• [Task objective] The line with "Page text, block" marks the start; please set it down along with all later lines through the end of the material, exactly, leaving out pictures.

• [Data records]
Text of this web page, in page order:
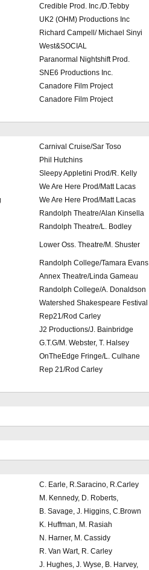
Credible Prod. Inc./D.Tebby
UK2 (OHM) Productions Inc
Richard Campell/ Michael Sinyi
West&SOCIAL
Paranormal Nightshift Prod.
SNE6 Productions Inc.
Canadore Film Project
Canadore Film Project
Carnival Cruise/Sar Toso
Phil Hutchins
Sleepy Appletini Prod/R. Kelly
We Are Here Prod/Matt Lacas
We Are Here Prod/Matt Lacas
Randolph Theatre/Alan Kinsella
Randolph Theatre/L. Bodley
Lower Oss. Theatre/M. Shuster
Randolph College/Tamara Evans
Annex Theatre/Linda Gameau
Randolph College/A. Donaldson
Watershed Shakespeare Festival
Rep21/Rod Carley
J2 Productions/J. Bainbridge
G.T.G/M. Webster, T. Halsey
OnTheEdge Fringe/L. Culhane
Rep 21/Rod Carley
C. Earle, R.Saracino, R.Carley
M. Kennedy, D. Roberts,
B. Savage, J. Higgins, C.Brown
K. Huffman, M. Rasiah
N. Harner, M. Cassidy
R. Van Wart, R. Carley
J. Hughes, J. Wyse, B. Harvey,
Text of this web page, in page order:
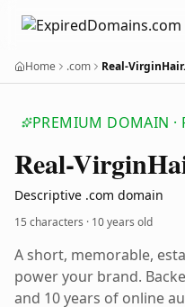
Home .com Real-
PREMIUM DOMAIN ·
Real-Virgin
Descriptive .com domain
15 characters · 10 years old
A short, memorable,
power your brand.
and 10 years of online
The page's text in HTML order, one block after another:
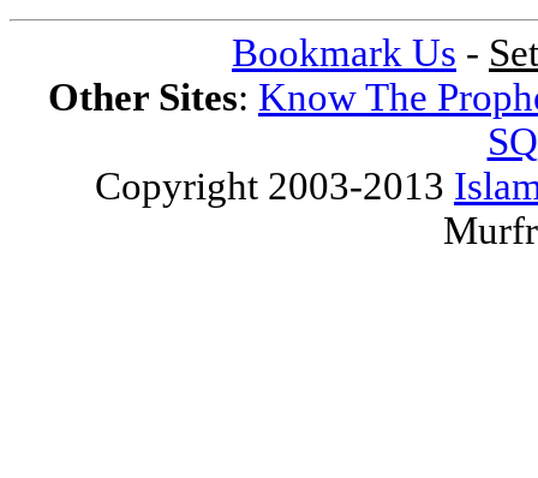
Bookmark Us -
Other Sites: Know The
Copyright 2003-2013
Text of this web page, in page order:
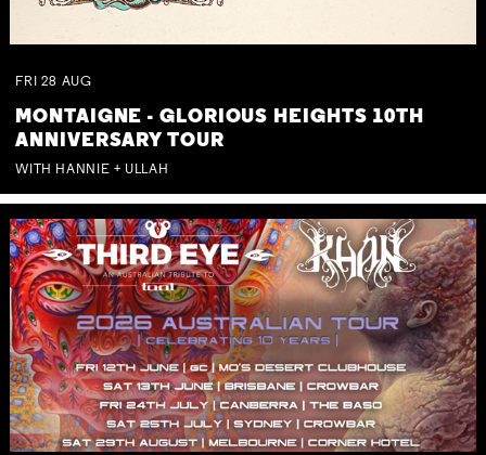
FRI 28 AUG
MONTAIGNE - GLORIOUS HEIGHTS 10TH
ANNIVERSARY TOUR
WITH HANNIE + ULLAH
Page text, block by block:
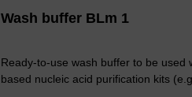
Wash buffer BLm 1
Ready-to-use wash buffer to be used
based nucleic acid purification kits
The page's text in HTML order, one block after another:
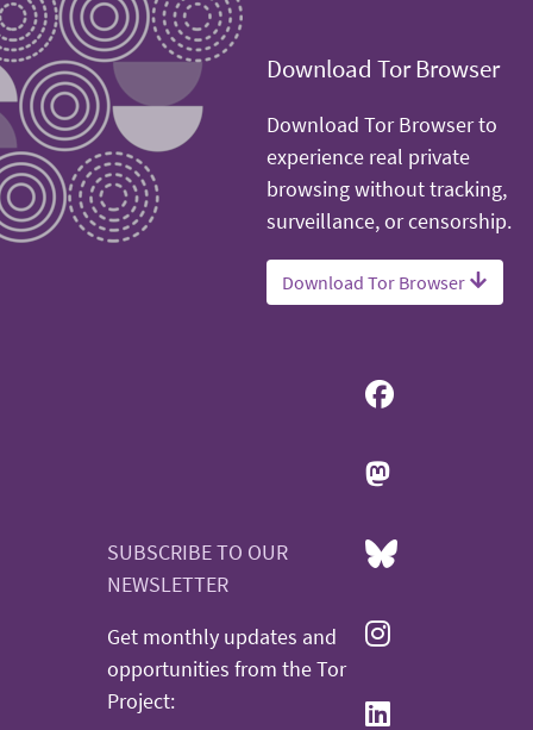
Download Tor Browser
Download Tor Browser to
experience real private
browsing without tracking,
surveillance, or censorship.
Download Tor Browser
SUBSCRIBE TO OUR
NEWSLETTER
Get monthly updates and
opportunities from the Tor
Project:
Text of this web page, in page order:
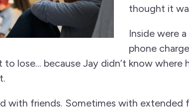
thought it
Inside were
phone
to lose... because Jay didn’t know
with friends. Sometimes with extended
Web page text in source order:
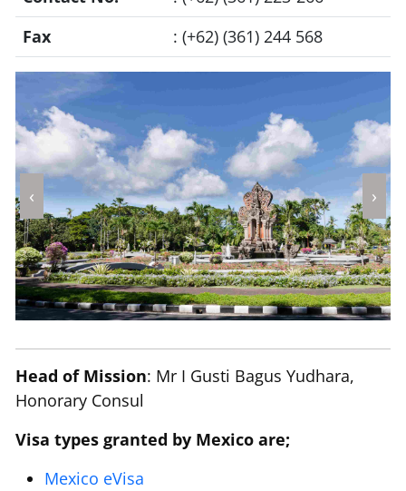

• [Exercise response]
Page text, block by block:
Wash buffer BLm 1
Ready-to-use wash buffer to be used
based nucleic acid purification kits
The page's text in HTML order, one block after another:
Download Tor Browser
Download Tor Browser to
experience real private
browsing without tracking,
surveillance, or censorship.
Download Tor Browser
SUBSCRIBE TO OUR
NEWSLETTER
Get monthly updates and
opportunities from the Tor
Project:
Text of this web page, in page order:
thought it
Inside were
phone
to lose... because Jay didn’t know
with friends. Sometimes with extended
Web page text in source order:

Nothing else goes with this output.